Как же я забыла, что Лили еще совсем девочка? Маленькая девочка, которая любит своего папу вопреки его холодности и равнодушию. Стало быть, могу себя поздравить: удалось-таки скрыть от дочери неполадки в нашей разбитой семье. Только не перестаралась ли я, внушая ей, что все у нас прекрасно? С виду мы воистину идеальная, типично американская семья. Прячем синяки под модными свитерами и делаем вид, что Гаррисон Кейлор[2], воспевший идиллическую жизнь заштатных городишек, абсолютно прав. Быть может, позволяя верить в эту ложь, я оказала Лили медвежью услугу, но открыть ей правду я не могла.

И, глядя в доверчивые глаза, я опять уклонилась от истины. (А что еще оставалось?)

– Мы расскажем папе. (Господи, прости мне эту невинную ложь, ибо вся моя жизнь – одна сплошная ложь.) Только не сейчас. Ладно? Мне нужно еще немножко времени, чтобы все утрясти. Ты ведь не хочешь, чтобы папа запретил нам ходить в «Эдем», правда?

Это возымело действие. Лили уже без памяти влюбилась в Макса и ни за что на свете не отказалась бы от наших посиделок у него в мастерской.

– Не хочу. – И Лили изобразила, как запирает рот на замок и выбрасывает ключ. Пантомима была разыграна без огонька, но у меня отлегло от сердца. Минуту спустя послышалось гудение пылесоса.
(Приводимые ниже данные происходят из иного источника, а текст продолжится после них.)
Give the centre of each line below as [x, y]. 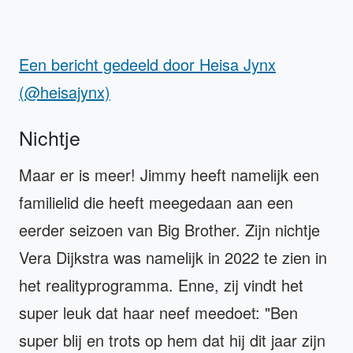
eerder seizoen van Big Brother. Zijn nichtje [169, 230]
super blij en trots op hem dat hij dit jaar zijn [172, 340]
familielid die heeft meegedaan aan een [156, 202]
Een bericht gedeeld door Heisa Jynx [147, 64]
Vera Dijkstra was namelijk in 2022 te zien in [173, 257]
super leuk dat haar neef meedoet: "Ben [158, 312]
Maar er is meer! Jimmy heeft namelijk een [169, 175]
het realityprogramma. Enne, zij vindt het [161, 285]

Переложив курицу с чесноком из мультиварки на сковороду, я достала из холодильника кастрюлю с картошкой, которую почистила и порезала еще утром, и поставила вариться. Стол был уже накрыт. Я стояла посредине кухни и, медленно поворачиваясь вокруг себя, пыталась увидеть все глазами Сайруса. Ничего не забыто? Можно заметить, что дом пущен на самотек?

Я так ушла в свои мысли, что чуть не подпрыгнула, когда кто-то забарабанил в дверь. Стучат? Это было так неожиданно, что я на мгновение растерялась. Прайсы не принимают гостей, во всяком случае, незваных. Я нервно облизала губы. Кто-то углядел, как я украдкой вхожу в заднюю дверь ателье, и теперь явился, чтобы бросить мне в лицо обвинение!
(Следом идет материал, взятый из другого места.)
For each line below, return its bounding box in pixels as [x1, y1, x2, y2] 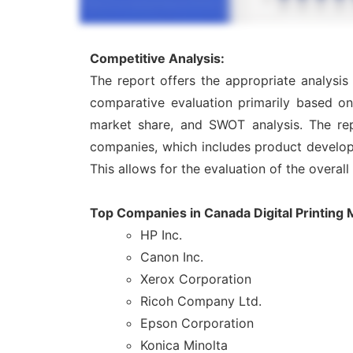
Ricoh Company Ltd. [140, 293, 262, 310]
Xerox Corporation [140, 271, 251, 288]
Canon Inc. [140, 249, 203, 266]
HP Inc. [140, 227, 182, 243]
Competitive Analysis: [90, 50, 225, 67]
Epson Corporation [140, 315, 254, 332]
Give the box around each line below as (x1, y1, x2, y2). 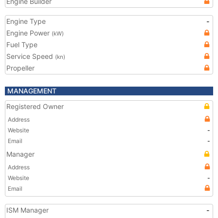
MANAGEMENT (7, 87, 56, 95)
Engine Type (6, 17, 46, 25)
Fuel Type (6, 40, 37, 49)
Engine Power (6, 29, 52, 37)
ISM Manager (6, 206, 49, 214)
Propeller (6, 64, 35, 72)
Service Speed (6, 52, 55, 60)
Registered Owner (6, 102, 64, 110)
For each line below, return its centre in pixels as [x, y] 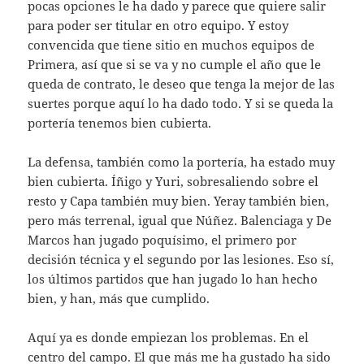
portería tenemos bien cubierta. [120, 123]
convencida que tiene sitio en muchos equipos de [171, 45]
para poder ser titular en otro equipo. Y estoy [158, 26]
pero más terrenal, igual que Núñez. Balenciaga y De [180, 221]
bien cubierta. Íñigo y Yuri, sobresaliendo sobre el [173, 182]
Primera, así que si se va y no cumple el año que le [175, 65]
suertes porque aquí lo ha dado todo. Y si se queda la [181, 104]
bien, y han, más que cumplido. [119, 299]

Одернув фартук, я поспешила в холл нашего изысканного дома. Глазка в массивной дубовой двери не было – не подглядишь, что там за гость на крыльце. С глубоким вздохом я нацепила улыбку, взялась за ручку и… заметила серебристую нитку, предательски змеящуюся на рукаве. Молниеносным движением сдернула ее. Благо под рукой оказался горшок с цветком.

Когда я наконец открыла дверь, у меня только что не тряслись колени, но человек на пороге смотрел на меня с тревогой, не с осуждением.

– Сара? – Я постаралась скрыть замешательство. – Что случилось?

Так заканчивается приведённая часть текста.